* _About this task_: Your reply should contain only the line with "smertestillende og insektdræbende" and the lines after it through the end of the data, each written out exactly.

[Stored entries]
****
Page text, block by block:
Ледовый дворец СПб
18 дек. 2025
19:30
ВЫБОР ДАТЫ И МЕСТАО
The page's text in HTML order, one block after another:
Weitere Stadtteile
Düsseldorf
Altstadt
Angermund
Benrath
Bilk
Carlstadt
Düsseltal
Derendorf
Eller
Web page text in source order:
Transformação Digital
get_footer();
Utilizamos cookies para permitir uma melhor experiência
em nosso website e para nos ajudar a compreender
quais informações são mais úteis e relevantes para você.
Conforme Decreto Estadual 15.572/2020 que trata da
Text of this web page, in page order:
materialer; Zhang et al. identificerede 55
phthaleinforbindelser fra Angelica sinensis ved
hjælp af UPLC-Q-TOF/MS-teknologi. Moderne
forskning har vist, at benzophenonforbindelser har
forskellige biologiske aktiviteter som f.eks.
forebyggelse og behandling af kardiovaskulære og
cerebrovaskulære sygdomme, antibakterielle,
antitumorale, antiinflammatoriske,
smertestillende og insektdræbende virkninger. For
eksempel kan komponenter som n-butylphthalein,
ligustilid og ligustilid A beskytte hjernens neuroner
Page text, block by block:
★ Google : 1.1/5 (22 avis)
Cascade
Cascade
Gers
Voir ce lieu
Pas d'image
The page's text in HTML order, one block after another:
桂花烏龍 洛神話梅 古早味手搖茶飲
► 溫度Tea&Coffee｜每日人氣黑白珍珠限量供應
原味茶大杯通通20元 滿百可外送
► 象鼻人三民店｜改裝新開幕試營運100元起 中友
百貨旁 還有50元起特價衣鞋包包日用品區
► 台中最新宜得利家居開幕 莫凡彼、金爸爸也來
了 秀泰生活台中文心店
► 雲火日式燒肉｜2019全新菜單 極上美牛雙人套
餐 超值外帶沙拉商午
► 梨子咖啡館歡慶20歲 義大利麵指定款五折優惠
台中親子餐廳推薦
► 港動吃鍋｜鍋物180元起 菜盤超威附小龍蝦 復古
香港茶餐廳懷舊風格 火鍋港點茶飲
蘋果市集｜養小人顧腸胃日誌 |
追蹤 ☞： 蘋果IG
****
* _Written solution_:
smertestillende og insektdræbende virkninger. For
eksempel kan komponenter som n-butylphthalein,
ligustilid og ligustilid A beskytte hjernens neuroner
Page text, block by block:
★ Google : 1.1/5 (22 avis)
Cascade
Cascade
Gers
Voir ce lieu
Pas d'image
The page's text in HTML order, one block after another:
桂花烏龍 洛神話梅 古早味手搖茶飲
► 溫度Tea&Coffee｜每日人氣黑白珍珠限量供應
原味茶大杯通通20元 滿百可外送
► 象鼻人三民店｜改裝新開幕試營運100元起 中友
百貨旁 還有50元起特價衣鞋包包日用品區
► 台中最新宜得利家居開幕 莫凡彼、金爸爸也來
了 秀泰生活台中文心店
► 雲火日式燒肉｜2019全新菜單 極上美牛雙人套
餐 超值外帶沙拉商午
► 梨子咖啡館歡慶20歲 義大利麵指定款五折優惠
台中親子餐廳推薦
► 港動吃鍋｜鍋物180元起 菜盤超威附小龍蝦 復古
香港茶餐廳懷舊風格 火鍋港點茶飲
蘋果市集｜養小人顧腸胃日誌 |
追蹤 ☞： 蘋果IG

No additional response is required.